The philosophies of both Bergson and Bradley inform Eliot's concept of the 'objective correlative'. Though it was not the first use of the term or the idea, Eliot's formulation, in 'Hamlet and his Problems' (later renamed 'Hamlet') (1919), was certainly the most influential. Arguing that Hamlet is not Shakespeare's masterpiece, but in fact an 'artistic failure', Eliot locates that failure in Shakespeare's inability to express 'the essential emotion of the play', which he takes to be Hamlet's feelings about the guilt of his mother:
The only way of expressing emotion in the form of art is by finding an 'objective correlative'; in other words, a set of objects, a situation, a chain of events which shall be the formula of that particular emotion; such that when the external facts, which must terminate in sensory experience, are given, the emotion is immediately evoked.

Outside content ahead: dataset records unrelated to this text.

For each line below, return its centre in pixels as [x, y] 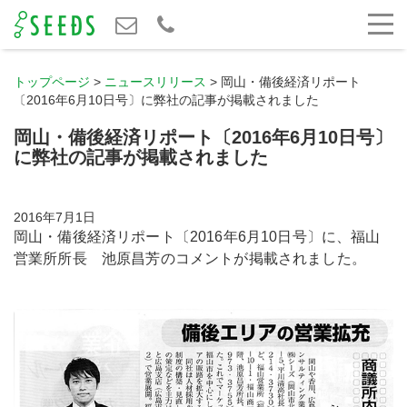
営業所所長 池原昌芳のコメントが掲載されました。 [190, 258]
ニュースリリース [155, 82]
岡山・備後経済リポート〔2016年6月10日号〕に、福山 [197, 237]
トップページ [52, 82]
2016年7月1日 [55, 217]

Hamlet is disgusted by his mother, writes Eliot, but his mother is not 'an adequate equivalent' for his disgust. In contrast, in the 'more successful' Macbeth, the state of mind of Lady Macbeth walking in her sleep is conveyed by an 'accumulation of imagined sensory expressions' (1976: 100). The sensory expressions are an adequate equivalent for her state of mind. In his dissertation, Eliot had discussed Bradley's argument that emotion is never purely subjective, it is always inevitably connected to that which stimulated it (its object), and 'is ultimately just as objective'. Anticipating the terms of the passage quoted above, Eliot comments in his dissertation that 'Hence when the object, or complex of objects, is recalled, the pleasure is recalled in the same way' (1964a: 80). Bergson had made a similar point in Time and Free Will when describing the power of the poetic image: 'In seeing these images pass before our eyes we in our turn experience the feeling which was, so to speak, their emotional equivalent' (1910: 15). Thus, in 'Rhapsody on a Windy Night', we might see the chain of memories set off by the prostitute and the cat as an early example of the objective correlative.

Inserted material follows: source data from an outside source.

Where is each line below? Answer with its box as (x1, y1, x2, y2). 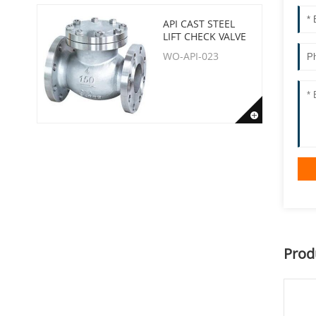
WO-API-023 (163, 49, 219, 63)
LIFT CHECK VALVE (163, 30, 246, 43)
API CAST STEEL (163, 17, 235, 30)

However, by the time Eliot wrote 'Hamlet and his Problems', he had become more remote philosophically from Bradley and Bergson through the influence of the English analytic philosopher, Bertrand Russell (1872—1970). Eliot had taken Russell's course on Symbolic Logic at Harvard in 1914, but he became much more influenced by Russell's philosophy after he had moved to England and developed a close friendship with the philosopher (Eliot and his wife Vivien lived with Russell during 1915). Russell's analytic philosophy, with its scientific methodologies and emphasis on empirical fact, contrasted strongly with Bradley's, and Eliot's early literary criticism, written in the years following the completion of his dissertation, shows a marked turn from Bradley's theory of knowledge through interpretation towards Russell's theory of knowledge based on analysis of facts. In his dissertation, Eliot had privileged the subjective — 'all significant truths are private truths', he wrote in his conclusion — yet his literary criticism is notable for its insistence on objectivity (1964a: 165).